References in Power Query are incredibly useful. I often use it to organize my queries. But when you are using them you could trigger extra calls against your data sources.

The problem

Let say you created two Power Queries:

  • DatabaseData – This fetch data from a database
  • FileData – This fetch data from a file

Now you want to merge all this data into a single large table. You are creating a new query named AllData that is defined like this:

AllData definition
let
    Source = Table.Combine({FileData, DatabaseData})
in
    Source

Now when you update the data in all your queries this happens:

  • DatabaseData is updated by fetching data from the database.
  • FileData is updated by fetching data from the file.
  • AllData is updated by using the already fetched data from the two previous queries.

Wrong! This I what I thought would happen. Instead, what happens is that when AllData is updated a new call is made to the database and the file is read a second time.

The reason for this, as I understand it, is that Power Query is designed to push as much work against the data sources as possible. So, if AllData instead did some grouping on the database data this work would be pushed to the database. This could be a good thing.

But, in the situation above this is not what we want.

The solution

There are two potential solutions for this.

Block updating data in the queries

If we do not intend to use the data in DatabaseData and FileData we could block the update for these queries.

In Excel you right click on the queries, select properties, and then uncheck the option Refresh this connection on Refresh All.

Refresh this connection on Refresh All

If you are using PowerBI, you instead in the Power Query editor right click on the query and uncheck Include in report refresh.

Include in report refresh

Note when you do this AllData will still be using the latest data that is in the data sources. The difference is that DatabaseData and FileData will not be updated when you refresh all data in your document.

Use a calculated table

Another solution is to create a calculated table instead of having merging data in Power Query, this is only possible in PowerBI. In the Power BI editor select Table tools > New Table.

Add calculated table

Then you are entering this DAX command:

DAX
AllData = UNION(DatabaseData, FileData)

When all data is being updated, DatabaseData and FileData are updated first. Then the calculated table is created from the result from these queries. No additional calls are done against your database.

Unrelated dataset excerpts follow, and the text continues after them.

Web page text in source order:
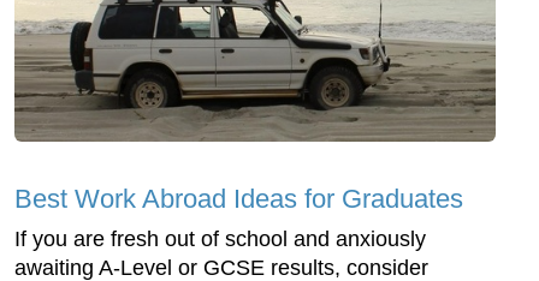
Best Work Abroad Ideas for Graduates
If you are fresh out of school and anxiously
awaiting A-Level or GCSE results, consider
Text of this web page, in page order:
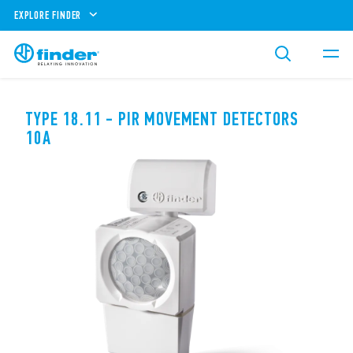
EXPLORE FINDER
TYPE 18.11 - PIR MOVEMENT DETECTORS
10A
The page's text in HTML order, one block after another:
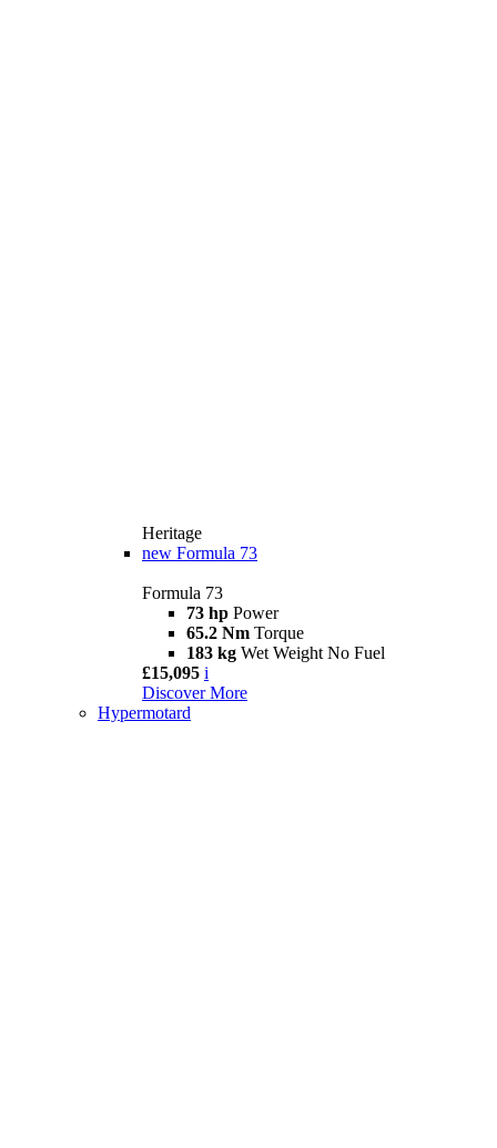
Heritage
new Formula 73
Formula 73
73 hp Power
65.2 Nm Torque
183 kg Wet Weight No Fuel
£15,095 i
Discover More
Hypermotard
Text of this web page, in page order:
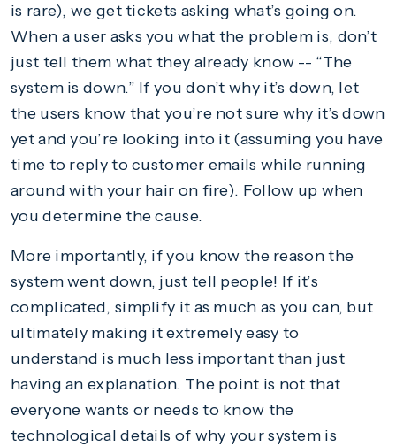
is rare), we get tickets asking what’s going on.
When a user asks you what the problem is, don’t
just tell them what they already know -- “The
system is down.” If you don’t why it’s down, let
the users know that you’re not sure why it’s down
yet and you’re looking into it (assuming you have
time to reply to customer emails while running
around with your hair on fire). Follow up when
you determine the cause.
More importantly, if you know the reason the
system went down, just tell people! If it’s
complicated, simplify it as much as you can, but
ultimately making it extremely easy to
understand is much less important than just
having an explanation. The point is not that
everyone wants or needs to know the
technological details of why your system is
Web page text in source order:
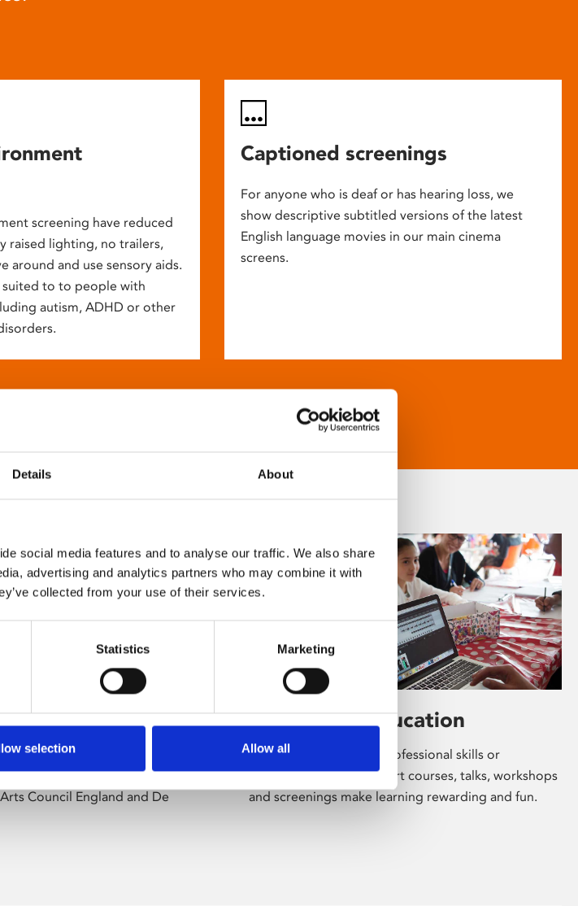
Details About
social media features and to analyse our traffic. We also share
advertising and analytics partners who may combine it with
collected from your use of their services.
Statistics Marketing
selection Allow all
screening have reduced
raised lighting, no trailers,
around and use sensory aids.
suited to to people with
autism, ADHD or other
Captioned screenings
For anyone who is deaf or has hearing loss, we
show descriptive subtitled versions of the latest
English language movies in our main cinema
screens.
culture programme
by artists from across the
Council England and De
Learning & Education
Whether for pleasure, professional skills or
education, Phoenix's short courses, talks, workshops
and screenings make learning rewarding and fun.
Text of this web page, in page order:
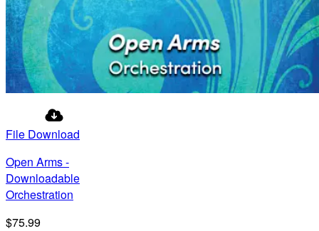
File Download
Open Arms -
Downloadable
Orchestration
$75.99
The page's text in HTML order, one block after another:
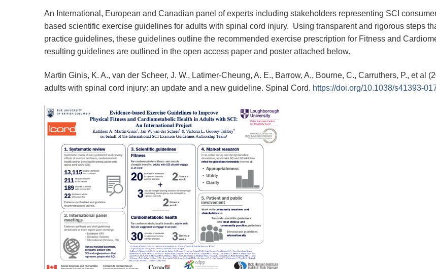
An International, European and Canadian panel of experts including stakeholders representing SCI
based scientific exercise guidelines for adults with spinal cord injury. Using transparent and rigorous steps
practice guidelines, these guidelines outline the recommended exercise prescription for Fitness and
resulting guidelines are outlined in the open access paper and poster attached below.
Martin Ginis, K. A., van der Scheer, J. W., Latimer-Cheung, A. E., Barrow, A., Bourne, C., Carruthers, P., et
adults with spinal cord injury: an update and a new guideline. Spinal Cord. https://doi.org/10.1038/s41393-
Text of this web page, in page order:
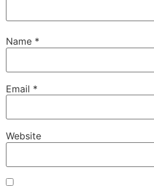
Name *
Email *
Website
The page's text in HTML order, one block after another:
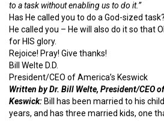
to a task without enabling us to do it.”
Has He called you to do a God-sized
He called you – He will also do it so that
for HIS glory.
Rejoice! Pray! Give thanks!
Bill Welte D.D.
President/CEO of America’s Keswick
Written by Dr. Bill Welte, President/CEO
Keswick: Bill has been married to his
years, and has three married kids, one
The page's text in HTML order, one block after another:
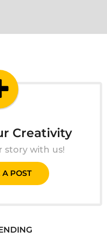
Creativity
story with us!
A POST
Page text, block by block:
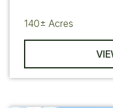
140± Acres
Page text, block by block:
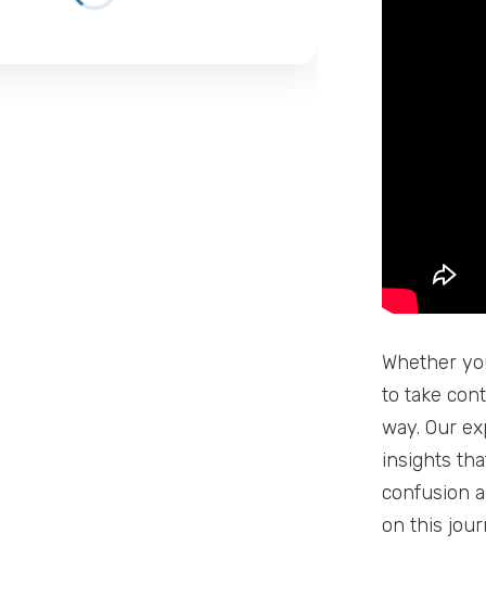
Whether
to take
way. Our
insights
confusion
on this
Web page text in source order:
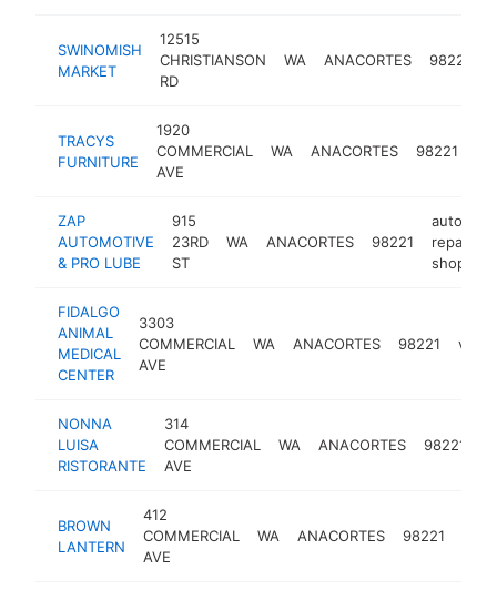
SWINOMISH
MARKET
12515
CHRISTIANSON
RD
WA ANACORTES 98221
TRACYS
FURNITURE
1920
COMMERCIAL
AVE
WA ANACORTES 98221
ZAP
AUTOMOTIVE
& PRO LUBE
915
23RD
ST
WA ANACORTES 98221
auto
repair
shop
FIDALGO
ANIMAL
MEDICAL
CENTER
3303
COMMERCIAL
AVE
WA ANACORTES 98221
NONNA
LUISA
RISTORANTE
314
COMMERCIAL
AVE
WA ANACORTES 98221
BROWN
LANTERN
412
COMMERCIAL
AVE
WA ANACORTES 98221
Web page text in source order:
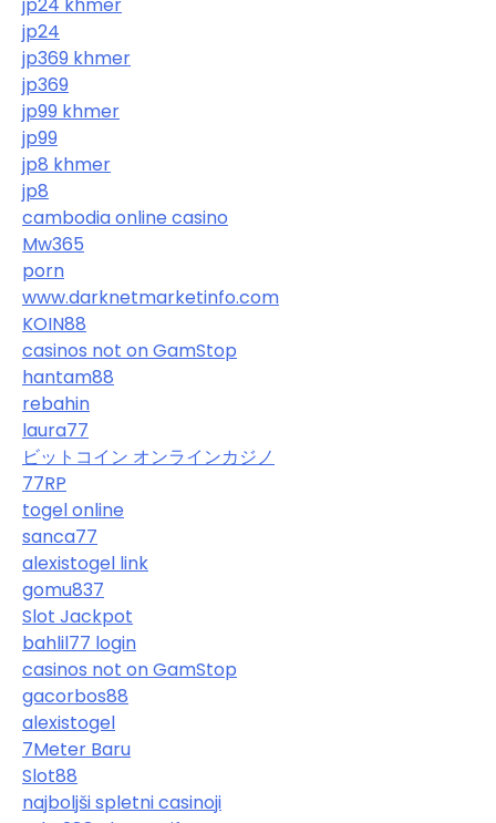
jp24
jp369 khmer
jp369
jp99 khmer
jp99
jp8 khmer
jp8
cambodia online casino
Mw365
porn
www.darknetmarketinfo.com
KOIN88
casinos not on GamStop
hantam88
rebahin
laura77
ビットコイン オンラインカジノ
77RP
togel online
sanca77
alexistogel link
gomu837
Slot Jackpot
bahlil77 login
casinos not on GamStop
gacorbos88
alexistogel
7Meter Baru
Slot88
najboljši spletni casinoji
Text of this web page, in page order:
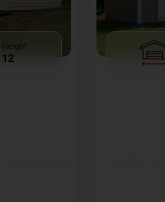
Height
12
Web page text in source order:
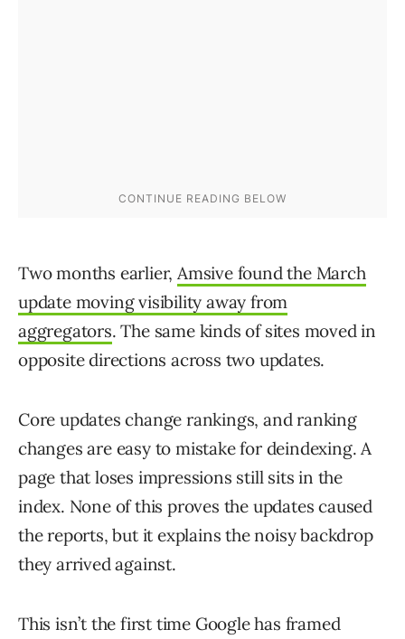
Two months earlier,Amsive found the March
update moving visibility away from
aggregators. The same kinds of sites moved in
opposite directions across two updates.
Core updates change rankings, and ranking
changes are easy to mistake for deindexing. A
page that loses impressions still sits in the
index. None of this proves the updates caused
the reports, but it explains the noisy backdrop
they arrived against.
This isn’t the first time Google has framed
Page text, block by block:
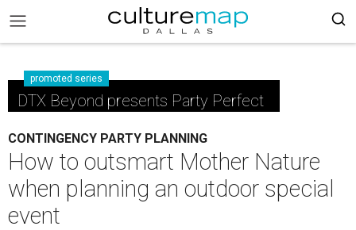
promoted series
DTX Beyond presents Party Perfect
CONTINGENCY PARTY PLANNING
How to outsmart Mother Nature
when planning an outdoor special
event
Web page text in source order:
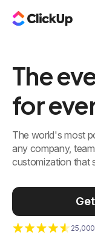
The
for
The world's most
any company,
customization that
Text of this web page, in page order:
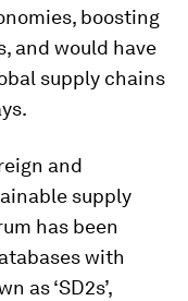
boosting
and would have
supply chains
and
supply
has been
with
as ‘SD2s’,
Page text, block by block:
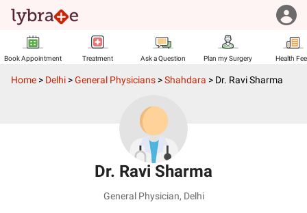
Book Appointment Treatment Ask a Question Plan my Surgery Health
Home > Delhi >General Physicians >Shahdara > Dr. Ravi Sharma
Dr. Ravi Sharma
General Physician, Delhi
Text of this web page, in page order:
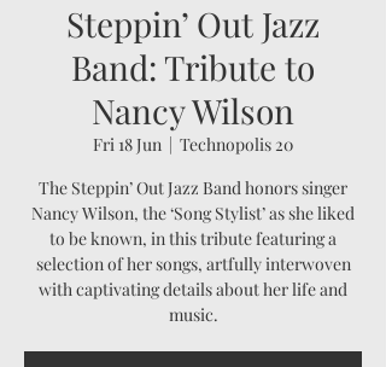
Steppin’ Out Jazz
Band: Tribute to
Nancy Wilson
Fri 18 Jun
  |
Technopolis 20
The Steppin’ Out Jazz Band honors singer
Nancy Wilson, the ‘Song Stylist’ as she liked
to be known, in this tribute featuring a
selection of her songs, artfully interwoven
with captivating details about her life and
music.
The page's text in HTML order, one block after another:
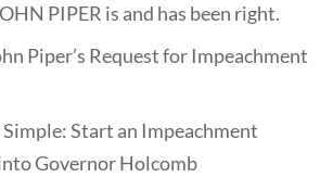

You could do a lot more than just union tables. You could do joins with different tables, add more columns and much more. There is more information about this in the documentation

Summary

I learned all this when I had a Power BI solution that was updating surprisingly slow. After some trouble shooting, I started to suspect that it made more request against my data sources than expected and this made the update process very slow. I wished I had learned this earlier.